A missionary to the Gentiles. It was mentioned before that God calls preachers to specific tasks. Paul was called specifically to bring the Gospel to the Gentiles. There were probably several assemblies of believers in Rome and not just one church, since in Romans 16 Paul greets a number of ‘home church groups.’ We do not know for certain how these churches began, but it is likely that believers from Rome who were at Pentecost established the assemblies on their return to Rome. There were both Jews and Gentiles in these fellowships, because Paul addressed both in this letter. The churches in Rome were not founded by Peter or any other apostle. If they had been, Paul would have not have planned to visit Rome, because his policy was to minister only where no other apostle has gone. Paul was writing to believers who were also called of God. In verses seven, we find that the translators added the term ‘to be.’ However, Paul was not saying that they were called ‘to be’ or ‘to become’ saints, they already were saints.

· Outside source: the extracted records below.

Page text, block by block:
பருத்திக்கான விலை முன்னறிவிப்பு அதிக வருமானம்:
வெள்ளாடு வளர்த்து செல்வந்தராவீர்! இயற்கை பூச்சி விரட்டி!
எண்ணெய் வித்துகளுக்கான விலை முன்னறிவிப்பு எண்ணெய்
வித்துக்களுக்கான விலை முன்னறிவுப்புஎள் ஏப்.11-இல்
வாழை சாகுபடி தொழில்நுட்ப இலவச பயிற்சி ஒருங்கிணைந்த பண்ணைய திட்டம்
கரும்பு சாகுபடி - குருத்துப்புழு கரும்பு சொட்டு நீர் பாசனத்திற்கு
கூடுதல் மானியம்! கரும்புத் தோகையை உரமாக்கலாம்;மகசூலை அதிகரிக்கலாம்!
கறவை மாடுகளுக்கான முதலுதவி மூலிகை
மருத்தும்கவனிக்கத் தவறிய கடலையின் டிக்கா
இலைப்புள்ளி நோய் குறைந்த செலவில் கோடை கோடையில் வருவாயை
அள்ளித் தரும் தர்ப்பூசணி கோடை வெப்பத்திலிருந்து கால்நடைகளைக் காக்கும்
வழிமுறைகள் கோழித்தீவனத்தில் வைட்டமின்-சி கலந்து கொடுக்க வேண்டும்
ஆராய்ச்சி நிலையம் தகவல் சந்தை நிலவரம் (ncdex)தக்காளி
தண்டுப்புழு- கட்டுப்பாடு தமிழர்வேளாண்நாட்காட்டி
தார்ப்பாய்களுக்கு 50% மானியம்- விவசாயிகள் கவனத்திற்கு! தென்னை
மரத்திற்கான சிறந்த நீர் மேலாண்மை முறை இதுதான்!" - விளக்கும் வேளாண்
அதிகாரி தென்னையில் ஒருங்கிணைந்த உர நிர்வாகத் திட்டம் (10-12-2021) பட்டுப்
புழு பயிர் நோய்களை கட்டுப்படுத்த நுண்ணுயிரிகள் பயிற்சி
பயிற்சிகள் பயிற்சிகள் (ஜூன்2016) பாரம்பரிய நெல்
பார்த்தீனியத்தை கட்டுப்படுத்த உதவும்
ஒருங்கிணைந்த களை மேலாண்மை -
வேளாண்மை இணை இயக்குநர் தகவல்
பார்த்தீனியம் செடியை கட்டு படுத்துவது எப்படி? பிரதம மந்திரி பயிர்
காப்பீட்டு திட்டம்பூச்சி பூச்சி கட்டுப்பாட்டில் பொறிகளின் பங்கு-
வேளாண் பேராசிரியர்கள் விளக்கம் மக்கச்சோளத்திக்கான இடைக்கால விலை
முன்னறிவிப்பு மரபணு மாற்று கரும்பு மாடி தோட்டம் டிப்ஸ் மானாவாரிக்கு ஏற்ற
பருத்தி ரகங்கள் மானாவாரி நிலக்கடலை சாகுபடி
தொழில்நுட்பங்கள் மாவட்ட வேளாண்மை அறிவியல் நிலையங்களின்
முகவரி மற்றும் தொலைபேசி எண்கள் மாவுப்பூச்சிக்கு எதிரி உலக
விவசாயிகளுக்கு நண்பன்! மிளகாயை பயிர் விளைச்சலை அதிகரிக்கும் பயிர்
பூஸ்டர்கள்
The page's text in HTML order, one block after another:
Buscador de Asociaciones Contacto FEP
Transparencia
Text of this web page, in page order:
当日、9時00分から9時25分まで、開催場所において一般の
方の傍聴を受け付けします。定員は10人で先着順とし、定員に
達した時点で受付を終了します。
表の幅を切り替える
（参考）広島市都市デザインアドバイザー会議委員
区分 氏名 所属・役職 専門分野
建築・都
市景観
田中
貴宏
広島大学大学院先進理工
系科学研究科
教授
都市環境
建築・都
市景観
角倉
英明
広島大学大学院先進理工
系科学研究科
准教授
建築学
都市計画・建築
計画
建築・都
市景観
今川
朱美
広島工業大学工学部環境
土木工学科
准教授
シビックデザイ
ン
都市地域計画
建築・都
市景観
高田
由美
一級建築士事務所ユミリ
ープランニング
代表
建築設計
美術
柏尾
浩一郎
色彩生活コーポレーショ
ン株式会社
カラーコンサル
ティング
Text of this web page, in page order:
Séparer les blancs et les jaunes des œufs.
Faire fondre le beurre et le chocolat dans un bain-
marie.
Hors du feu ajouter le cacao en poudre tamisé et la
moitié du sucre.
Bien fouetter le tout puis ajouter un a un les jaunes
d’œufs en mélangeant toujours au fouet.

The term ‘call’ in this instance means ‘a set-apart one.’ When you come to Jesus through faith, you are then ‘set-apart’ as a child of God. It must be made clear that you as individual were not ‘set-apart’ before salvation. Being ‘set-apart’ occurs at the moment of salvation and not before. God has set-apart or chosen a people, His church. All those who are saved, are then set-apart at the moment of salvation and placed into His church.

In considering these introductory verses in Romans there are several questions to consider: 1. Have you responded to the Gospel? Has there been a time in your life in which you repented of your sin and trusted in Jesus completely? 2. Are you a ‘set-apart one’? Have you been saved? 3. Is God calling you to the Gospel ministry? 3. Have you answered God’s call? May we all consider and ponder these questions in a personal way. May we be obedient to whatever God is calling us to.

[1] Wiersbe, W. W. (1996). The Bible exposition commentary (Ac 28:11). Wheaton, IL: Victor Books.

[2] The New King James Version. (1982). (Ro 1:1–7). Nashville: Thomas Nelson.

[3] The New King James Version. (1982). (1 Co 6:19–20). Nashville: Thomas Nelson.

[4] Calvin, J., & Owen, J. (2010). Commentary on the Epistle of Paul the Apostle to the Romans (p. 42). Bellingham, WA: Logos Bible Software.